Trabajadores de la Fiscalía General del Estado de Guerrero e integrantes del Sindicato Único de Servidores Públicos del Estado (SUSPEG), marcharon por las principales calles de Chilpancingo para exigir la salida de todo el personal militar que llegó con la exfiscal Sandra Luz Valdivinos Salmerón, a quienes acusaron de tener un trato déspota contra todo el personal.
La marcha inició en la explanada central de la ciudad y partieron hacia el sur de la ciudad, sobre calles del centro y continuó hasta llegar a las instalaciones de la Fiscalía ubicada al sur de Chilpancingo.
Los manifestantes marcharon con una lona al frente con la leyenda ¡No al acoso laboral, no a cambios de adscripción! ¡Fuera Fiscal!.
La representante del SUSPEG, Ana Yasmín Acosta Díaz, denunció que a pesar de la destitución de Valdovinos Salmerón, siguen laborando por lo menos 15 militares en puestos directivos al interior de la Fiscalía.

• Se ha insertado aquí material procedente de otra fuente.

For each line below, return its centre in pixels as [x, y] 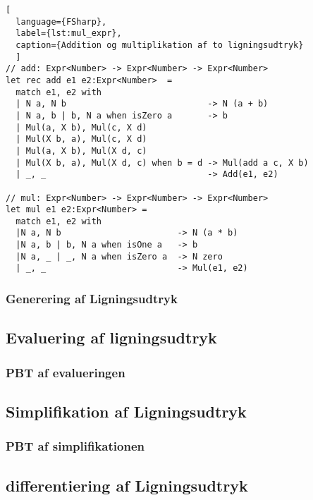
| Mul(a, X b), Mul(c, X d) [81, 127]
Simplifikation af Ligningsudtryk [126, 411]
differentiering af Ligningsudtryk [127, 485]
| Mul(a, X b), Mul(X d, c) [81, 151]
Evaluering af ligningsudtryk [111, 337]
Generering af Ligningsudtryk [92, 299]
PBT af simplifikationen [75, 446]
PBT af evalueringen [66, 372]
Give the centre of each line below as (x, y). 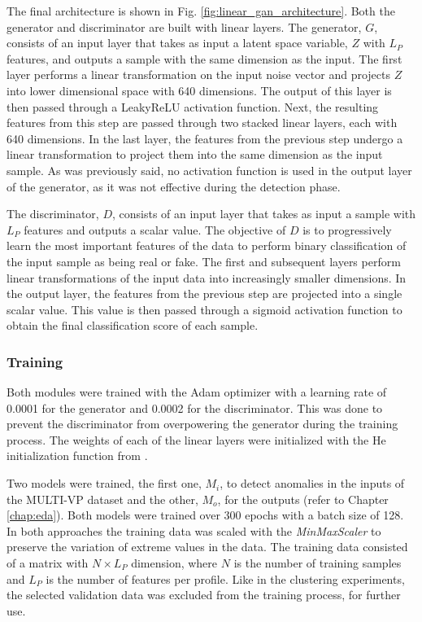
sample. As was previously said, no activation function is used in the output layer (209, 170)
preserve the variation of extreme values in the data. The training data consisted (207, 547)
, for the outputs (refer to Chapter (303, 499)
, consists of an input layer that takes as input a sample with (264, 214)
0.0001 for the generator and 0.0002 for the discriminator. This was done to (195, 407)
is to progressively (347, 229)
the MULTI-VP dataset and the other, (102, 499)
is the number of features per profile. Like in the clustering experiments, (225, 578)
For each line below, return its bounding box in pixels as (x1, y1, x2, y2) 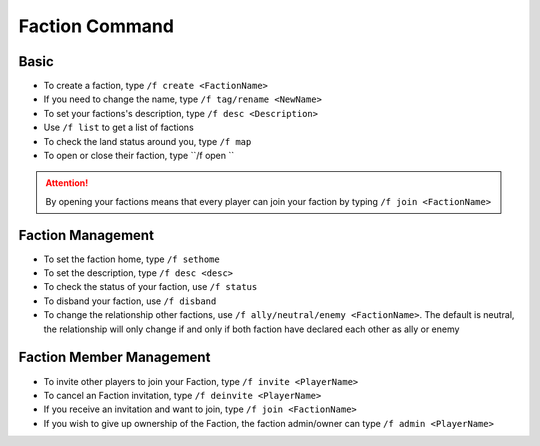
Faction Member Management (18, 349, 211, 366)
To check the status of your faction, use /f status (43, 281, 258, 293)
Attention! (45, 177, 89, 189)
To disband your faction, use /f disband (43, 295, 217, 307)
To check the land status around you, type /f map (43, 135, 252, 147)
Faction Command (18, 15, 175, 37)
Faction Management (18, 226, 155, 244)
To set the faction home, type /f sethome (43, 253, 220, 265)
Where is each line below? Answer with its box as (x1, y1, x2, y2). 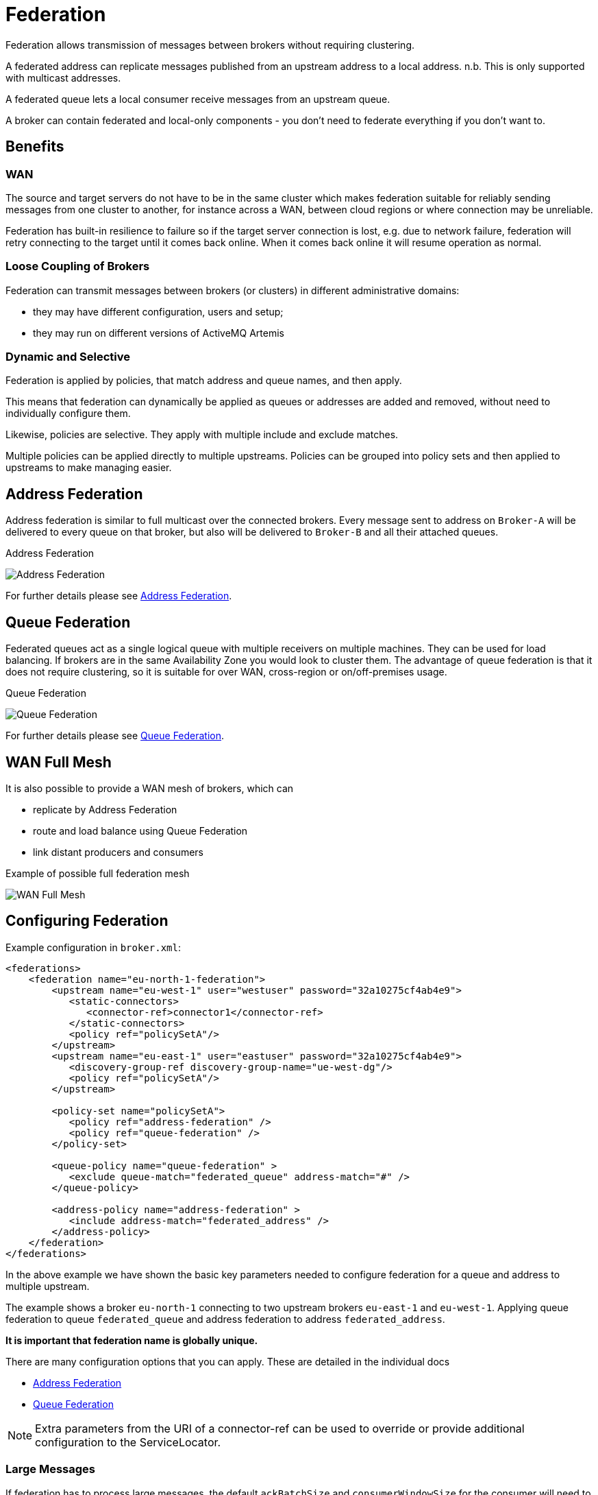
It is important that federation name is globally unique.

¿Por qué protestan trabajadores de la Fiscalía de Guerrero?
Aseguró que esos mandos siguen afectando a los trabajadores con represalias como cambios de adscripción, lo que afecta principalmente a los trabajadores supernumerarios, quienes tienen los sueldos más bajos y no les permite su economía cambiar de ciudad para seguir laborando.

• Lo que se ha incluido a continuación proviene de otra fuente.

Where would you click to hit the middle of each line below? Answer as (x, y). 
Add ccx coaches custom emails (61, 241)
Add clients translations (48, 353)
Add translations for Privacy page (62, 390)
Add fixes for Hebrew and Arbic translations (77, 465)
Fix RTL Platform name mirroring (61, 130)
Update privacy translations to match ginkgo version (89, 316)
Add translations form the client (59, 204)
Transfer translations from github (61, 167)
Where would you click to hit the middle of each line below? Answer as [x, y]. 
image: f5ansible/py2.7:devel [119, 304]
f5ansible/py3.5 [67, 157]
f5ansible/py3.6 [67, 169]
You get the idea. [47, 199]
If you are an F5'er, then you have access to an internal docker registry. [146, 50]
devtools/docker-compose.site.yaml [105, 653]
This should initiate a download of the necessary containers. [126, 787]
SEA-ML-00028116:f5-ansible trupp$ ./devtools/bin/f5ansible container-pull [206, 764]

Agregó que la exfiscal despidió a más de 500 trabajadores sin ninguna justificación, lo que atenta contra los derechos laborales del personal tanto administrativo como operativo.
En la marcha participaron por lo menos mil trabajadores, no sólo de la Fiscalía General del Estado, sino también de varias secciones del SUSPEG, quienes reclamaron que también han sido afectados porque retrasaron varios beneficios de octubre a la fecha, sin que se hayan cumplido con varias minutas firmadas, que no han sido respetadas hasta el momento.
Tras la marcha, los trabajadores dieron inicio a un paro laboral, cerrando las instalaciones, aseguraron que no regresarán a trabajar hasta que se de solución a sus demandas.
Entre sus exigencias también refieren que están: personal de limpieza y orden en las oficinas que fueron afectadas por la incursión violenta de normalistas de Ayotzinapa, quienes recientemente lanzaron petardos contra esas instalaciones, donde se rompieron vidrios y fueron incendiados varios vehículos oficiales y particulares.